I am also a fan of books that take place in cold places. It is very rare that you will find me reading or writing anything that has a tropical locale. Here are a few reading suggestions for fans of Fortitude or general ice terror.

The Terror is inspired by the ill-fated trip of HMS Terror and HMS Erebus, two ships that were tasked with finding a way through the Norwest Passage. However, in The Terror men are not only devoured by disease and starvation, but an unknown monstrous creature stalking them from out on the ice. I’ve read recently that this book will be adapted into a television series. For history buffs, the once lost Terror was found last year and a video of it was filmed by the Arctic Research Foundation.

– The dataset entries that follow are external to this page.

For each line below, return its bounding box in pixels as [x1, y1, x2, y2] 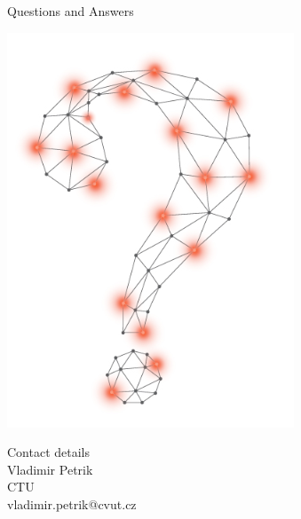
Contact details [7, 443, 91, 461]
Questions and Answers [7, 2, 134, 20]
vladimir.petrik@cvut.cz [7, 494, 137, 513]
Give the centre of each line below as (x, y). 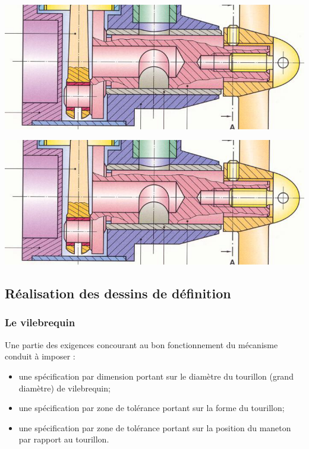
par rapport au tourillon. (64, 439)
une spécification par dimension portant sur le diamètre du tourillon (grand (156, 376)
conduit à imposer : (40, 356)
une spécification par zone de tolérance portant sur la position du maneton (155, 427)
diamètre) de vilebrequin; (64, 388)
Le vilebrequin (40, 322)
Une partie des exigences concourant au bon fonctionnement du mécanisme (141, 344)
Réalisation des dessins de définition (118, 293)
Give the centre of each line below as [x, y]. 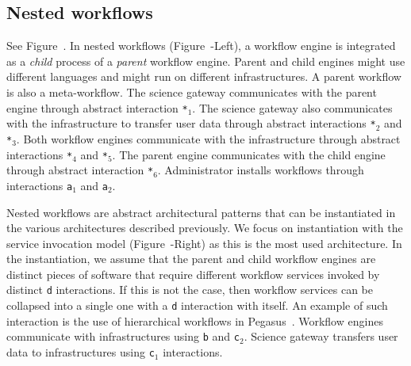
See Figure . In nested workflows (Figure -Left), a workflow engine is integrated [201, 46]
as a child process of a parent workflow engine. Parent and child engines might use [206, 61]
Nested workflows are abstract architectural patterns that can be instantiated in [201, 212]
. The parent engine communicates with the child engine [249, 154]
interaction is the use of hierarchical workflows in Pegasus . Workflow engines [195, 320]
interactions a [40, 185]
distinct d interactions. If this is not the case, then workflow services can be [190, 290]
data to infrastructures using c [81, 352]
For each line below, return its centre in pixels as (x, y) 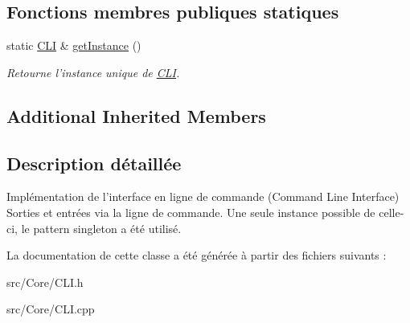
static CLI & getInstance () (74, 45)
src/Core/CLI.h (45, 282)
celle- (392, 212)
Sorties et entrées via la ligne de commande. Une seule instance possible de (191, 212)
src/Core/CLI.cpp (51, 309)
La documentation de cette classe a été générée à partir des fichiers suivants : (197, 255)
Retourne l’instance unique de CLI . (93, 72)
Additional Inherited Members (136, 115)
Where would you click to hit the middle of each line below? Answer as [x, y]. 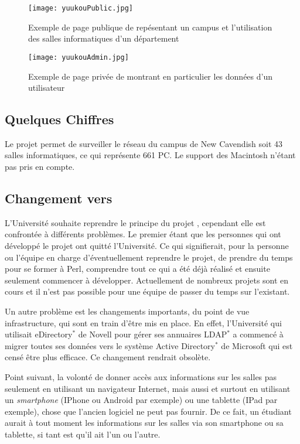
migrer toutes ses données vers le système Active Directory [110, 345]
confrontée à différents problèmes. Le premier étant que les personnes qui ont [143, 234]
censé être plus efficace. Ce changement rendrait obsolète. [108, 357]
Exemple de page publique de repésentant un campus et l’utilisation [150, 27]
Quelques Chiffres [59, 119]
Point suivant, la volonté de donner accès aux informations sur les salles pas [141, 377]
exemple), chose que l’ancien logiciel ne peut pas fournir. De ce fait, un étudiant [148, 411]
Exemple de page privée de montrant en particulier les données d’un [151, 76]
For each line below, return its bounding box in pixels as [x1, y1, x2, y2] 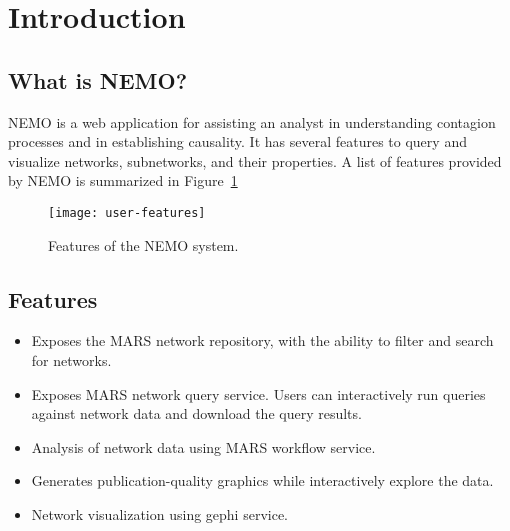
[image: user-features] [48, 205, 206, 220]
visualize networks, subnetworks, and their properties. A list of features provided [8, 150, 502, 171]
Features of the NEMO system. [48, 234, 239, 255]
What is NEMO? [8, 64, 188, 95]
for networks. [31, 350, 112, 370]
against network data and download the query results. [31, 403, 362, 424]
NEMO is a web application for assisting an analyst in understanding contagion [8, 111, 496, 132]
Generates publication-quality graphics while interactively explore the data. [31, 470, 494, 491]
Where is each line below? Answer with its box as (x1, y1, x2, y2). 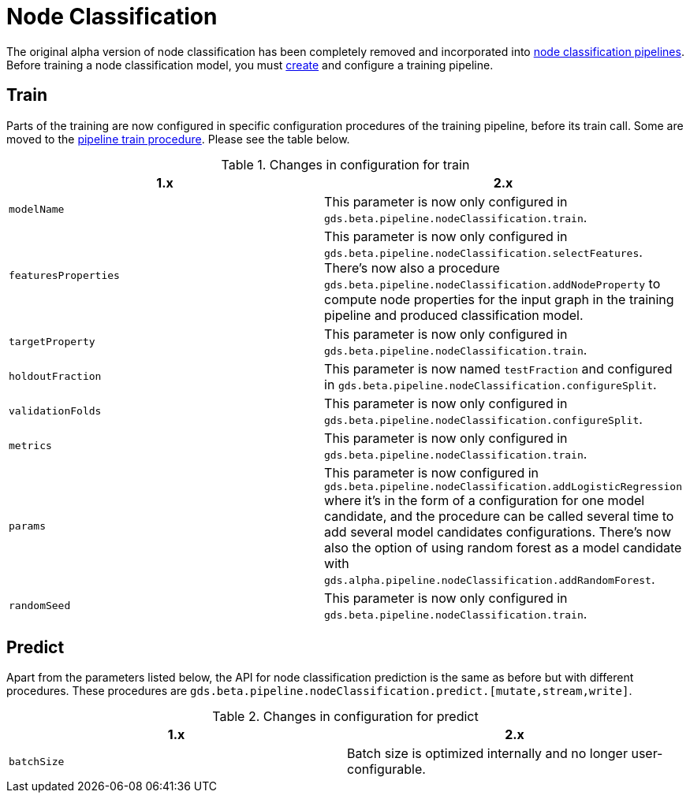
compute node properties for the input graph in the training (324, 291, 674, 307)
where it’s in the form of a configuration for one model (324, 492, 645, 508)
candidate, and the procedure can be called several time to (324, 507, 674, 524)
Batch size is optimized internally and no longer (347, 745, 628, 762)
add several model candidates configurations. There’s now (324, 523, 672, 540)
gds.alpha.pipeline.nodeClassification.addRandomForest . (324, 570, 655, 587)
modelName (9, 203, 65, 216)
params (9, 519, 46, 532)
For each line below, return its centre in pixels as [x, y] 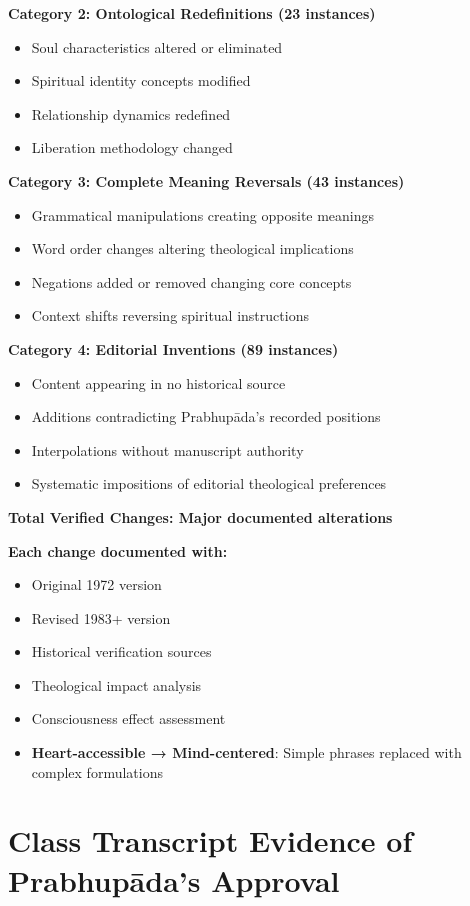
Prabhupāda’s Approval [174, 879]
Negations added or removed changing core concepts [191, 281]
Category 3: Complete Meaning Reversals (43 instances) [206, 180]
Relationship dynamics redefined [131, 113]
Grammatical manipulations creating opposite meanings [203, 214]
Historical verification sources [121, 651]
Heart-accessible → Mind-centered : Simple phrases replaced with [246, 752]
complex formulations [97, 771]
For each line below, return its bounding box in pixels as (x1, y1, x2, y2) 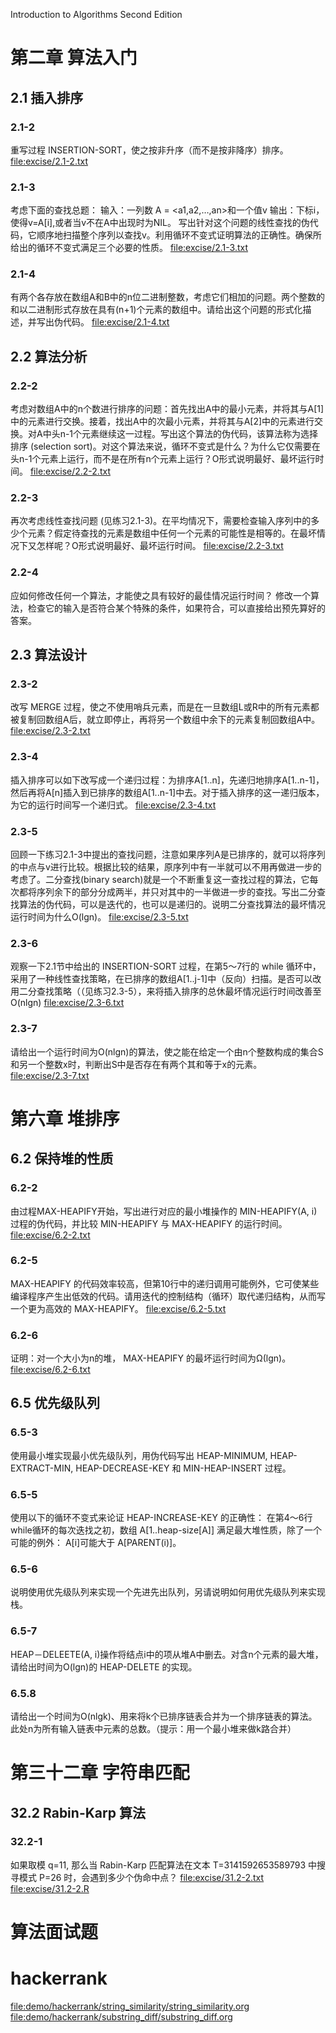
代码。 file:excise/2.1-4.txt (62, 316, 170, 328)
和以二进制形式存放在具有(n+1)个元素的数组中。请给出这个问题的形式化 (10, 304, 303, 316)
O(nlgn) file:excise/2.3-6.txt (10, 997, 125, 1009)
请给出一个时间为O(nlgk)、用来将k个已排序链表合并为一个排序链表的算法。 (10, 1710, 318, 1722)
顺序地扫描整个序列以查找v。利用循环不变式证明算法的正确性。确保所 (36, 229, 322, 241)
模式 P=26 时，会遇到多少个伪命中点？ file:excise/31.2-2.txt (18, 1871, 265, 1883)
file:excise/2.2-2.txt (29, 465, 111, 478)
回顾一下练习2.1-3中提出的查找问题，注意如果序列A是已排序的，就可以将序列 (10, 849, 326, 861)
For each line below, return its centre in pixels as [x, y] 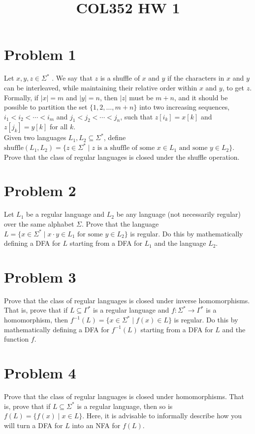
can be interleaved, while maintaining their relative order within [101, 87]
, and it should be [201, 97]
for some [90, 234]
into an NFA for [96, 425]
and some [193, 148]
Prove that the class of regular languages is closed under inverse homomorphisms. [127, 300]
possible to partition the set [46, 107]
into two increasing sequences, [185, 107]
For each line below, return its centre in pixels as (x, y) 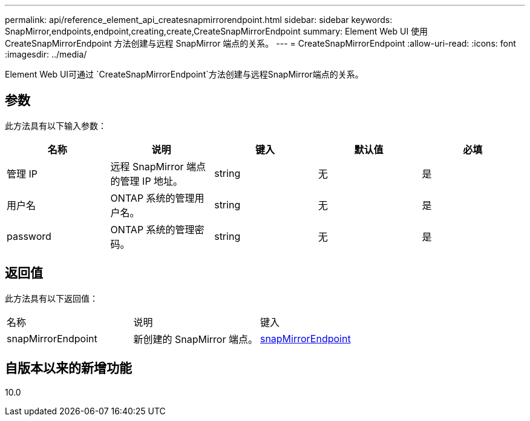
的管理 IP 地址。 (147, 181)
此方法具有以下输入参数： (56, 125)
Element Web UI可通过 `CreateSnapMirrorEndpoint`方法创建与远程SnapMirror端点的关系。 (184, 74)
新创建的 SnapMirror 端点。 (195, 339)
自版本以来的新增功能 (68, 368)
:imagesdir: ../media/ (46, 54)
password (29, 236)
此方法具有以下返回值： (51, 298)
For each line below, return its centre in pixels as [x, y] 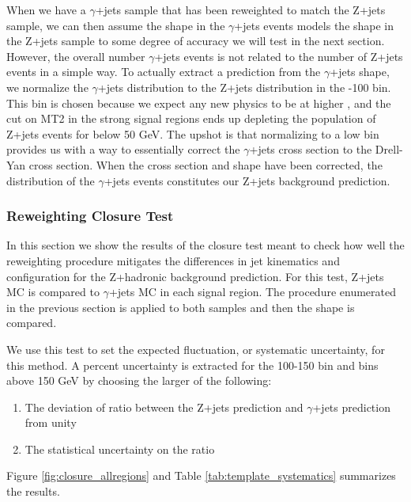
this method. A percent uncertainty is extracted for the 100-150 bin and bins [192, 365]
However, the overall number [76, 56]
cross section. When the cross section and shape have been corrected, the [205, 164]
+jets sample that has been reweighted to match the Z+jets [240, 10]
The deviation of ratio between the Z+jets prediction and [164, 407]
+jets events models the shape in [314, 25]
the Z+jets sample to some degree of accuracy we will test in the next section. [196, 41]
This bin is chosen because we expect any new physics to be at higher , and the [199, 103]
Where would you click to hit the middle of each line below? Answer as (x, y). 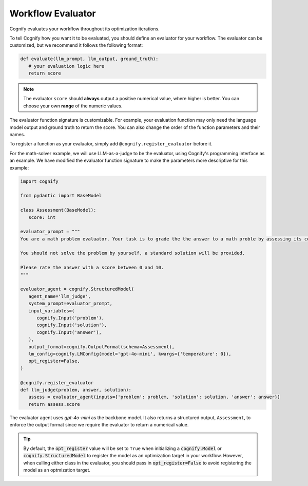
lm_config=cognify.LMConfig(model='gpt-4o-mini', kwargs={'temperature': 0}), (130, 354)
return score (45, 73)
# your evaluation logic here (66, 66)
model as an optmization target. (57, 470)
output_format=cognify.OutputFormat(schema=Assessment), (102, 347)
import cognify (39, 181)
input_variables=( (52, 311)
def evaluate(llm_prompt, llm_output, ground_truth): (89, 59)
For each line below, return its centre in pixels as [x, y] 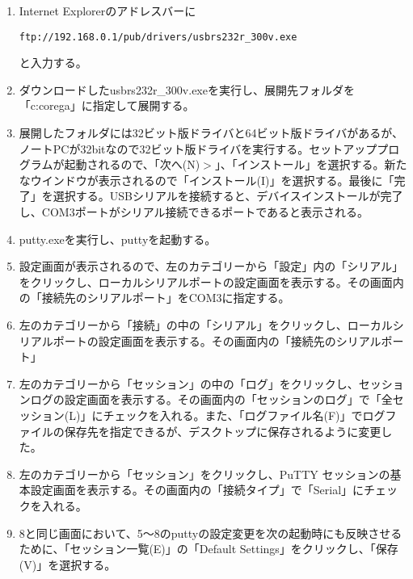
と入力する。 [53, 63]
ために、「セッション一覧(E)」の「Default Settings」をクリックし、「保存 [209, 549]
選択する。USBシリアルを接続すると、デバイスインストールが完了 [228, 196]
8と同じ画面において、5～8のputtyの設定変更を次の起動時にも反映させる [211, 533]
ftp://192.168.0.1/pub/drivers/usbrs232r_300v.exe [158, 37]
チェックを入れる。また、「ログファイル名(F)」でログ [244, 415]
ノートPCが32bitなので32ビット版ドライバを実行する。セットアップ [198, 148]
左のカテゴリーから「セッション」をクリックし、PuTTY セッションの [204, 474]
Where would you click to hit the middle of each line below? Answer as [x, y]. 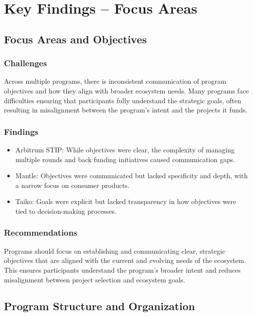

The North Water is brutal and captivating. Moments can be so visceral and intense in this novel, and it was one of my favorites of this past year. I am baffled by the fact that it was not moved from the long list to the short list for the Man Booker Prize. I am a complete evangelist for it and I think everyone should read it (don’t get put off by the human murder, bear murder, and venereal disease). Two men are aboard a harpooner: one a medic, the other a murder and then a horrendous discovery is found.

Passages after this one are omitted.